Moi Avei KBE (born 24 October 1946) is a Papua New Guinean politician. He was a member of the National Parliament of Papua New Guinea from 1992 to 2007, representing the Kairuku-Hiri electorate. He was Deputy Prime Minister of Papua New Guinea from 2004 to 2006 under Michael Somare.

Avei was born in Boera village in Kairuku-Hiri District and was educated at Ipswich Grammar School and the University of Queensland in Australia, where he graduated with a Bachelor of Social Work.

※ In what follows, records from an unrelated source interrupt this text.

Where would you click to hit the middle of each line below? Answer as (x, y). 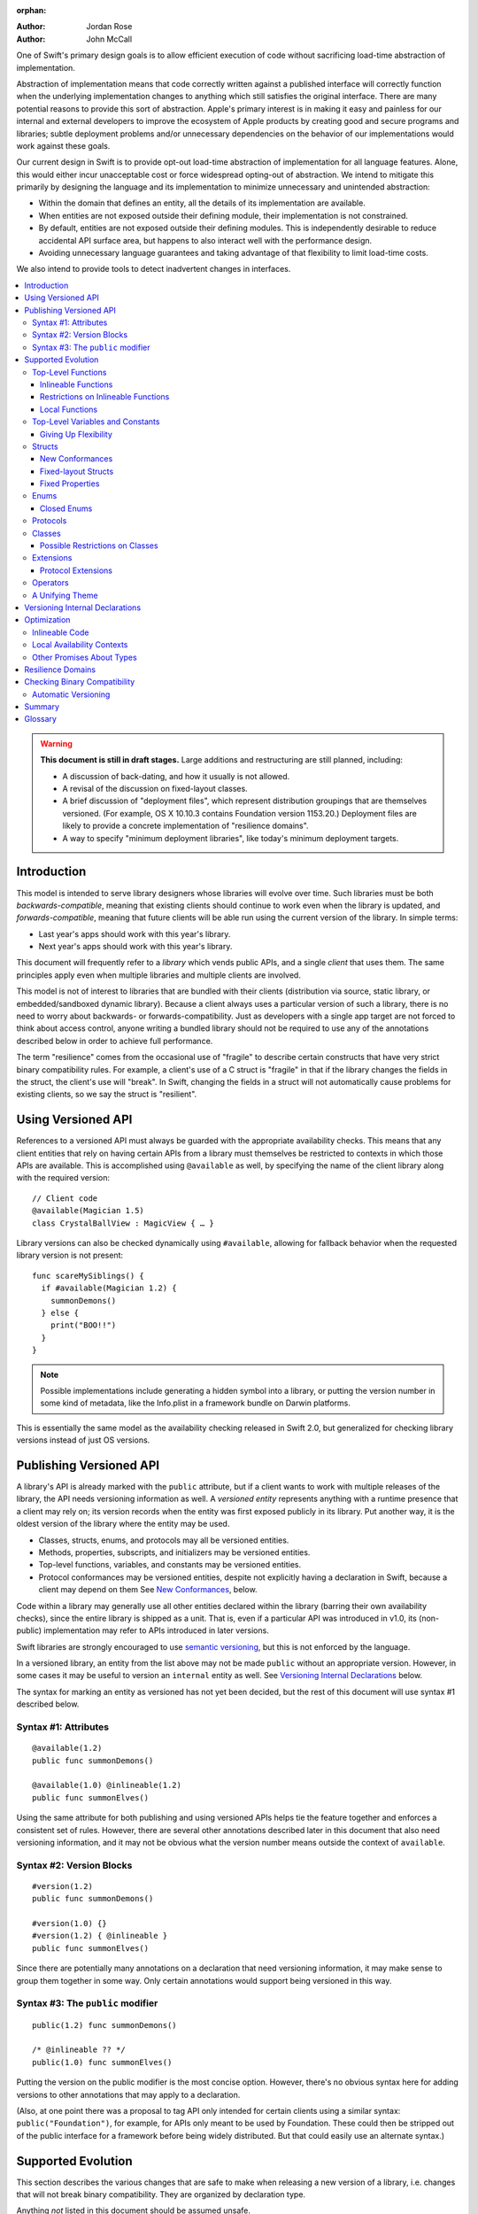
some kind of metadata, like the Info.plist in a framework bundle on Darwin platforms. (196, 1403)
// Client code (65, 1198)
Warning (56, 743)
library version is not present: (70, 1255)
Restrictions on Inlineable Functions (105, 397)
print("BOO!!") (83, 1325)
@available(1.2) (67, 1748)
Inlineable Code (61, 632)
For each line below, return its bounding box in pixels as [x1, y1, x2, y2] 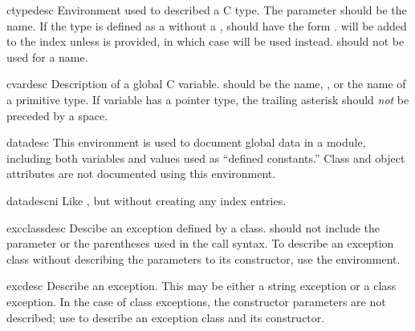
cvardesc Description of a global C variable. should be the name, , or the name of [6, 75, 406, 92]
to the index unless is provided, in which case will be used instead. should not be [6, 33, 405, 50]
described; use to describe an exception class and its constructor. [6, 309, 325, 325]
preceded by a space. [6, 107, 108, 123]
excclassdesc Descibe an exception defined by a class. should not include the [6, 219, 380, 236]
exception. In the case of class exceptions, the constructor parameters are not [6, 293, 386, 309]
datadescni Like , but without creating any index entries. [6, 192, 287, 208]
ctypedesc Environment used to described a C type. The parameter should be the [6, 2, 407, 18]
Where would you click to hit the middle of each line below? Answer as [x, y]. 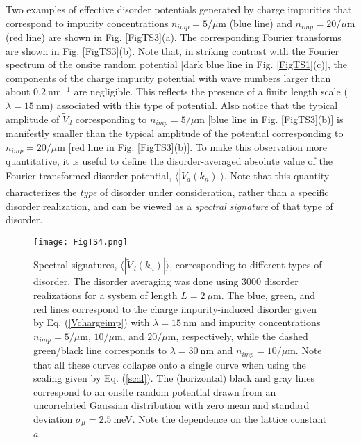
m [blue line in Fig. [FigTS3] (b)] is [270, 119]
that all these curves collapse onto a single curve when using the [170, 364]
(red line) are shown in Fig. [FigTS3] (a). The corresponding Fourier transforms [174, 37]
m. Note [305, 350]
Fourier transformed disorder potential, [89, 175]
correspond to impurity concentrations [87, 23]
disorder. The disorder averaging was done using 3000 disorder [166, 281]
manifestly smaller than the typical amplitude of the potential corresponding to [175, 133]
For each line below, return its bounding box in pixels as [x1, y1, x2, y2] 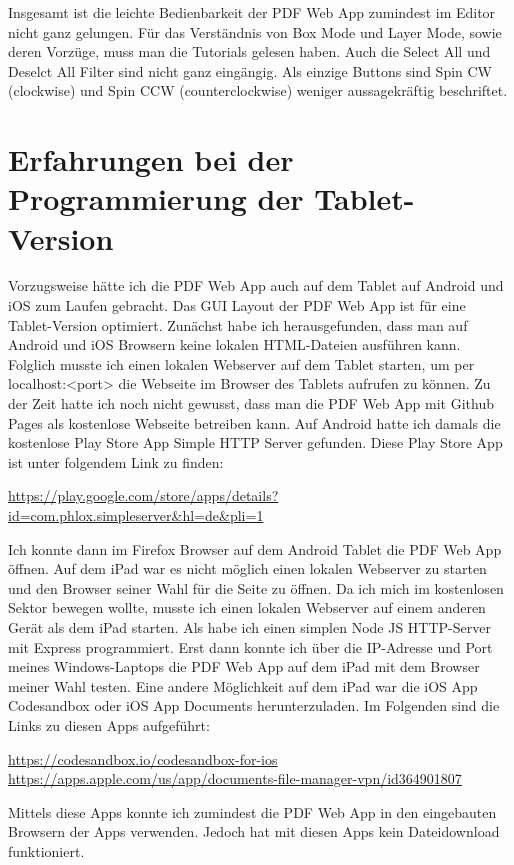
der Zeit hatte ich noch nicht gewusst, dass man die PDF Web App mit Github [8, 393, 494, 414]
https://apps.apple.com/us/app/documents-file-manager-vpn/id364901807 [8, 768, 462, 789]
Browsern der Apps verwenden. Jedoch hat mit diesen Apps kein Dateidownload [8, 821, 500, 842]
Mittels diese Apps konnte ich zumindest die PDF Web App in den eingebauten [8, 801, 497, 822]
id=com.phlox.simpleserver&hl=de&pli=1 [8, 505, 264, 525]
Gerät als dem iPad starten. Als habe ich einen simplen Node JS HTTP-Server [8, 616, 491, 637]
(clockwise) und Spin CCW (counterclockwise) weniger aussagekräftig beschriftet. [8, 80, 508, 101]
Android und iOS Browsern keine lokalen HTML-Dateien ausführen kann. [8, 334, 461, 355]
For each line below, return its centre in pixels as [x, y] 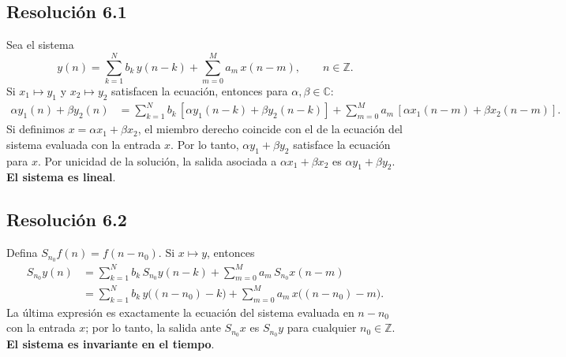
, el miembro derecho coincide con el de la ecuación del [270, 129]
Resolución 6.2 [67, 219]
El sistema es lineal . [61, 177]
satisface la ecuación [342, 144]
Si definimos [36, 129]
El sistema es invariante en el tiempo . [111, 344]
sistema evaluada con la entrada [84, 144]
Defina [22, 253]
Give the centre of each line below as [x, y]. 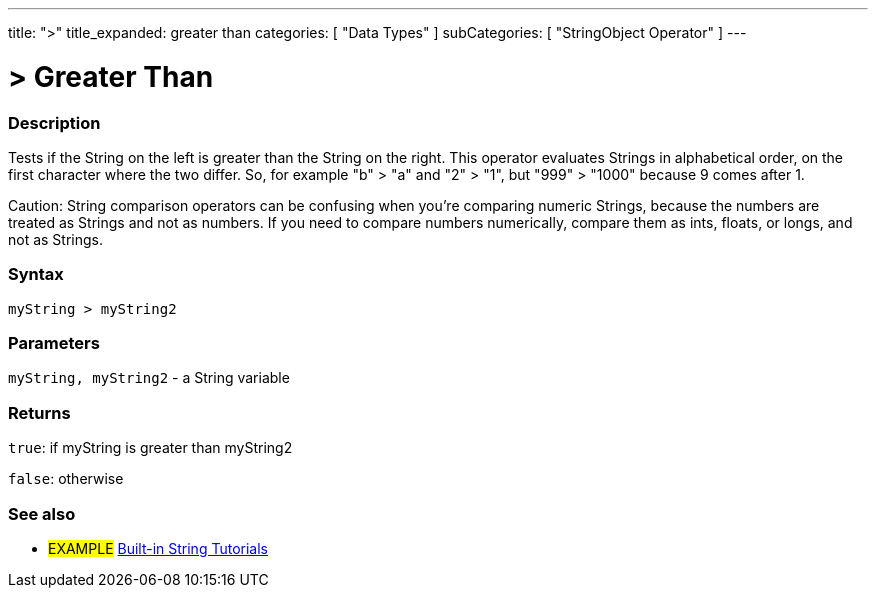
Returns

He was variously PNG's Director of Child Welfare, a political advisor (at various times to Michael Somare, Akoka Doi, and the opposition as a whole), a businessman, and a consultant before entering politics. Aside from his stint as Deputy Prime Minister, Avei also served in a number of ministerial portfolios, including Higher Education, Science and Technology, National Planning, Bougainville Affairs and Petroleum and Energy. In 2006, he was suspended over misconduct allegations. He later went on to a business career, serving in a number of capacities, including Chairman of Ok Tedi Mining Limited (since 2014) and Director of Bougainville Copper (since 2016).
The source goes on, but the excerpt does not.